For those amongst us collectors who knew those pre-YouTube and pre-internet days of purchasing CDs in brick-and-mortar stores during the 1990s, some might recall those now-defunct volumes of music by Mexican or Latin American composers on Dorian Recordings and ASV.

ASV had their "musica Mexicana" line ...










... whilst "Music of Latin American Masters" appeared on Dorian.










Any TC member have any thoughts about these?

Did you like both labels? Or did you perhaps favor one label over the other?

Did you discover any composers with whom you were unfamiliar by sampling such albums of music?


----------



## pianozach (May 21, 2018)

You know, I've studied [Classical] Music History in college (this was several decades ago now), and the mention of Classical composers from South of the [American] Border was scarce, as though Central and South America were some sort of a cultural wasteland.

There were some composers that were mentioned though:

*Alberto Ginastera* from Argentina, and *Heitor Villa-Lobos* from Brazil . . . and that was it. 

I've actually performed some Ginastera.


----------



## mbhaub (Dec 2, 2016)

I love and cherish those recordings.
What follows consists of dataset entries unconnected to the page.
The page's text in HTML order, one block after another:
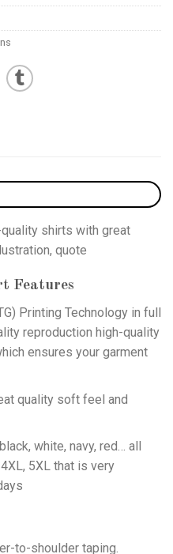
shirts with great
quote
Features
Printing Technology in full
reproduction high-quality
ensures your garment
quality soft feel and
white, navy, red… all
5XL that is very
to-shoulder taping.
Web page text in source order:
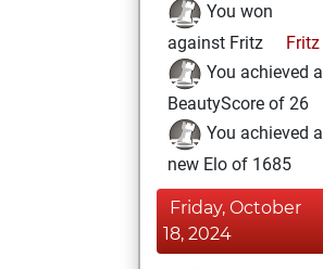
You won
against Fritz
Fritz
You achieved a
BeautyScore of 26
You achieved a
new Elo of 1685
Friday, October
18, 2024
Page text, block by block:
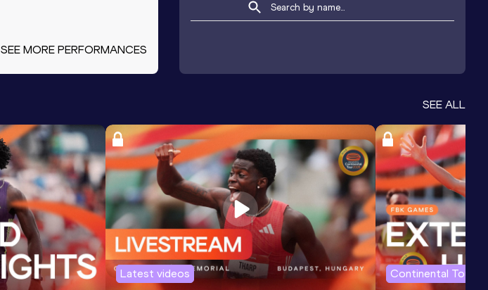
SEE MORE PERFORMANCES
SEE ALL
Latest videos Continental Tour
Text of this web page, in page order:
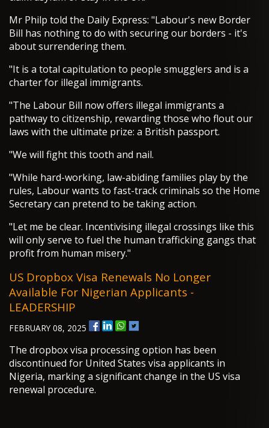
Mr Philp told the Daily Express: "Labour's new Border
Bill has nothing to do with securing our borders - it's
about surrendering them.
"It is a total capitulation to people smugglers and is a
charter for illegal immigrants.
"The Labour Bill now offers illegal immigrants a
pathway to citizenship, rewarding those who flout our
laws with the ultimate prize: a British passport.
"We will fight this tooth and nail.
"While hard-working, law-abiding families play by the
rules, Labour wants to fast-track criminals so the Home
Secretary can pretend to be taking action.
"Let me be clear. Incentivising illegal crossings like this
will only serve to fuel the human trafficking gangs that
profit from human misery."
US Dropbox Visa Renewals No Longer
Available For Nigerian Applicants -
LEADERSHIP
FEBRUARY 08, 2025
The dropbox visa processing option has been
discontinued for United States visa applicants in
Nigeria, marking a significant change in the US visa
renewal procedure.
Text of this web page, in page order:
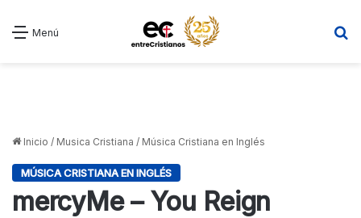
Menú
Inicio / Musica Cristiana / Música Cristiana en Inglés
MÚSICA CRISTIANA EN INGLÉS
mercyMe – You Reign
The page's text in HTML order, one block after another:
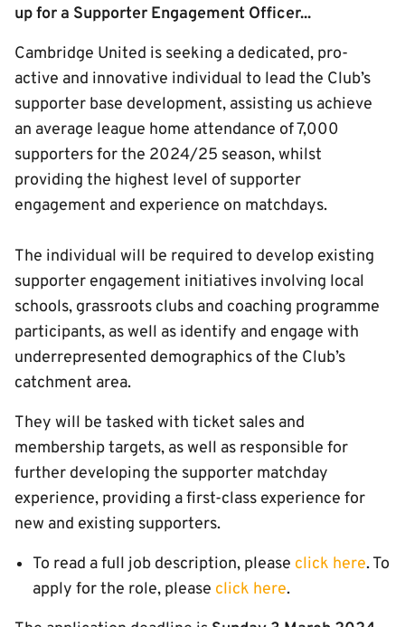
up for a Supporter Engagement Officer...
Cambridge United is seeking a dedicated, pro-
active and innovative individual to lead the Club’s
supporter base development, assisting us achieve
an average league home attendance of 7,000
supporters for the 2024/25 season, whilst
providing the highest level of supporter
engagement and experience on matchdays.
The individual will be required to develop existing
supporter engagement initiatives involving local
schools, grassroots clubs and coaching programme
participants, as well as identify and engage with
underrepresented demographics of the Club’s
catchment area.
They will be tasked with ticket sales and
membership targets, as well as responsible for
further developing the supporter matchday
experience, providing a first-class experience for
new and existing supporters.
To read a full job description, please click here. To
apply for the role, please click here.
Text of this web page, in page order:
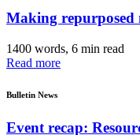
Making repurposed
1400 words, 6 min read
Read more
Bulletin News
Event recap:
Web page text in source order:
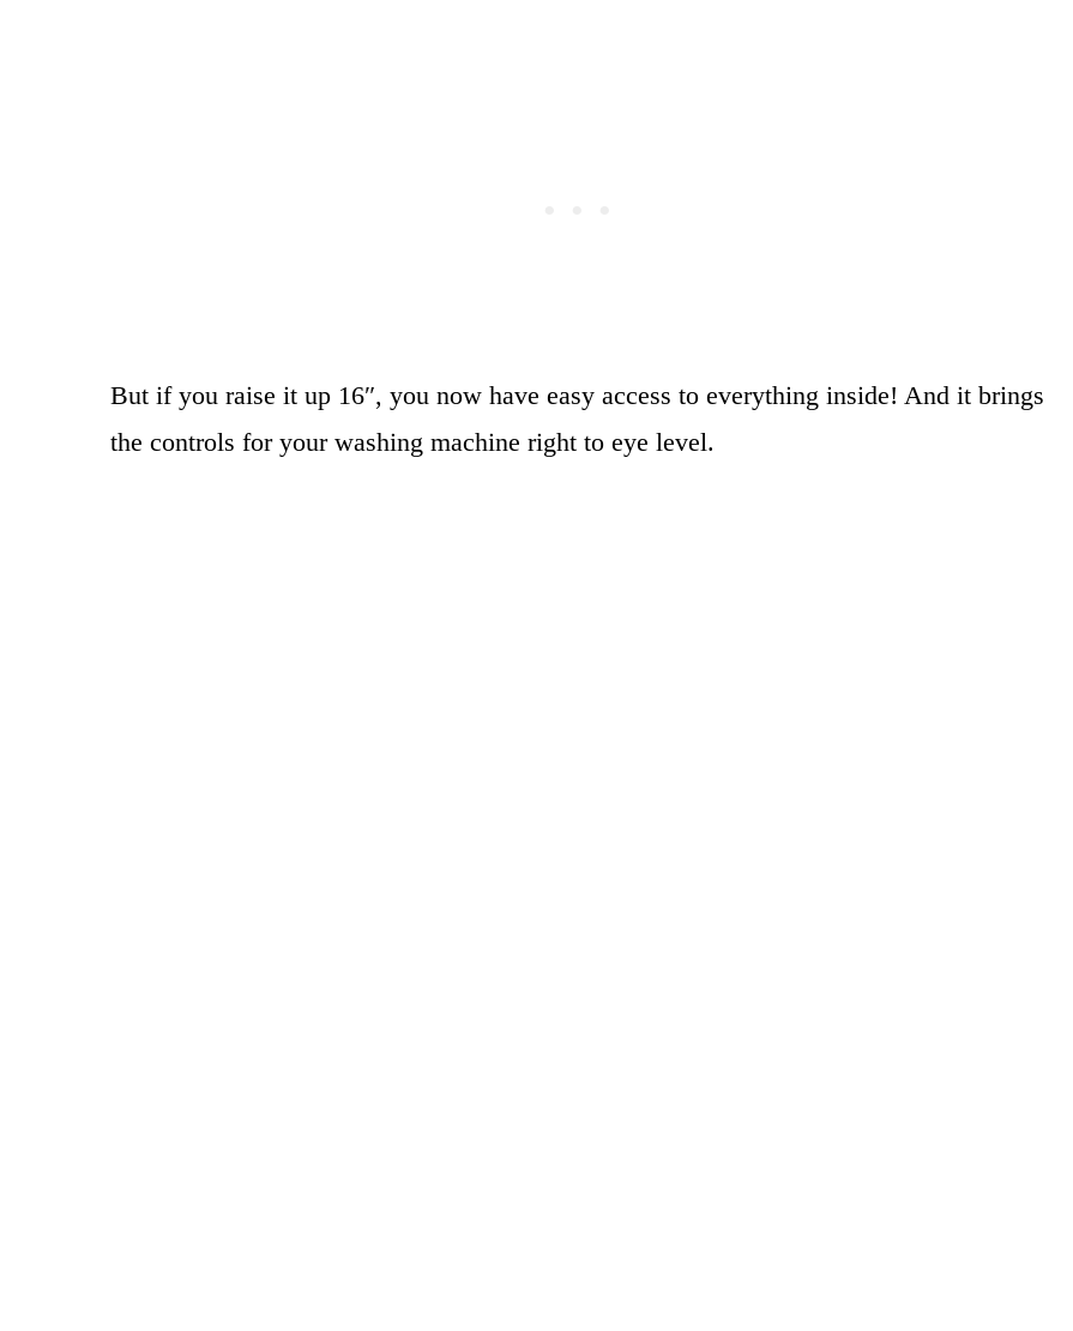
But if you raise it up 16″, you now have easy access to everything inside! And it brings
the controls for your washing machine right to eye level.
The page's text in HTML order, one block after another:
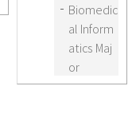
Biomedic
al Inform
atics Maj
or
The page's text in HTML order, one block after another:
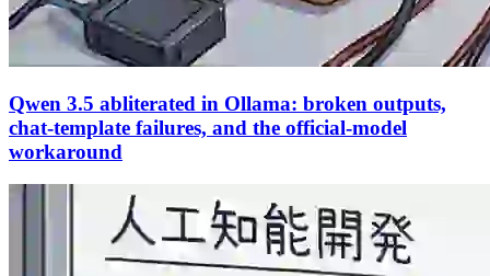
Qwen 3.5 abliterated in Ollama: broken outputs,
chat-template failures, and the official-model
workaround
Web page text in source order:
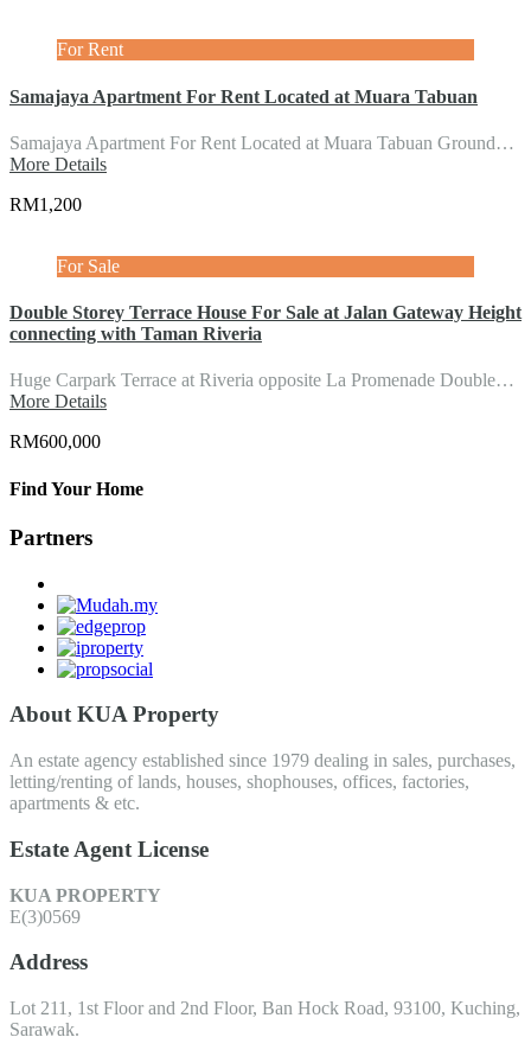
For Rent
Samajaya Apartment For Rent Located at Muara Tabuan
Samajaya Apartment For Rent Located at Muara Tabuan Ground…
More Details
RM1,200
For Sale
Double Storey Terrace House For Sale at Jalan Gateway Height
connecting with Taman Riveria
Huge Carpark Terrace at Riveria opposite La Promenade Double…
More Details
RM600,000
Find Your Home
Partners
About KUA Property
An estate agency established since 1979 dealing in sales, purchases,
letting/renting of lands, houses, shophouses, offices, factories,
apartments & etc.
Estate Agent License
KUA PROPERTY
E(3)0569
Address
Lot 211, 1st Floor and 2nd Floor, Ban Hock Road, 93100, Kuching,
Sarawak.
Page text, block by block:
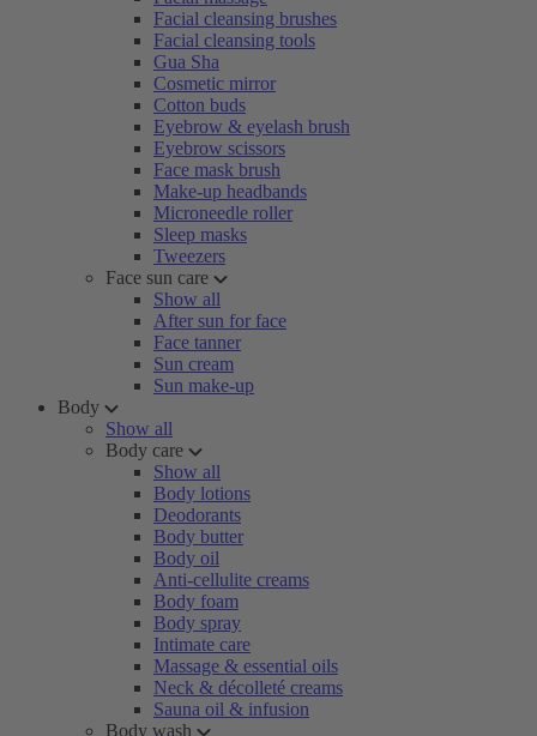
Facial cleansing brushes
Facial cleansing tools
Gua Sha
Cosmetic mirror
Cotton buds
Eyebrow & eyelash brush
Eyebrow scissors
Face mask brush
Make-up headbands
Microneedle roller
Sleep masks
Tweezers
Face sun care
Show all
After sun for face
Face tanner
Sun cream
Sun make-up
Body
Show all
Body care
Show all
Body lotions
Deodorants
Body butter
Body oil
Anti-cellulite creams
Body foam
Body spray
Intimate care
Massage & essential oils
Neck & décolleté creams
Sauna oil & infusion
Body wash
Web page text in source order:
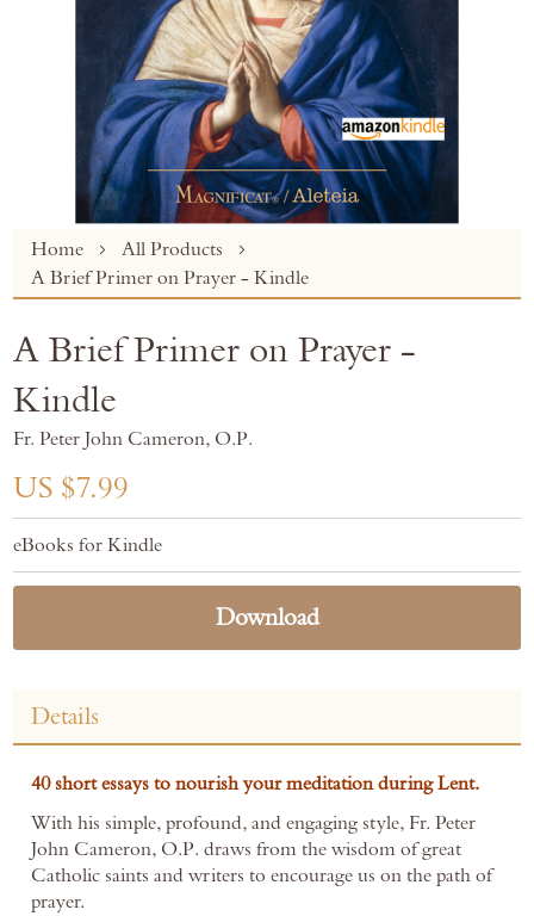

They are among the CDs I will not loan out to anyone for fear of losing them. I grew up with that music: for several glorious years, the late Eduardo Mata was the conductor of the local orchestra and he programmed a lot of Mexican and South American music. Many people were glad to see him go and take his "Mexican Hat Dances" with him. It was sad for me: I find that music invigorating and exciting. ASV and Dorian did great work. There's a real snobbery against this music which is unfortunate. For me, the European repertoire is worn out, tired and needs to take a break. Bring on the music of Chavez, Revueltas, Moncayo, Ginastera, Villa Lobos and many others.


----------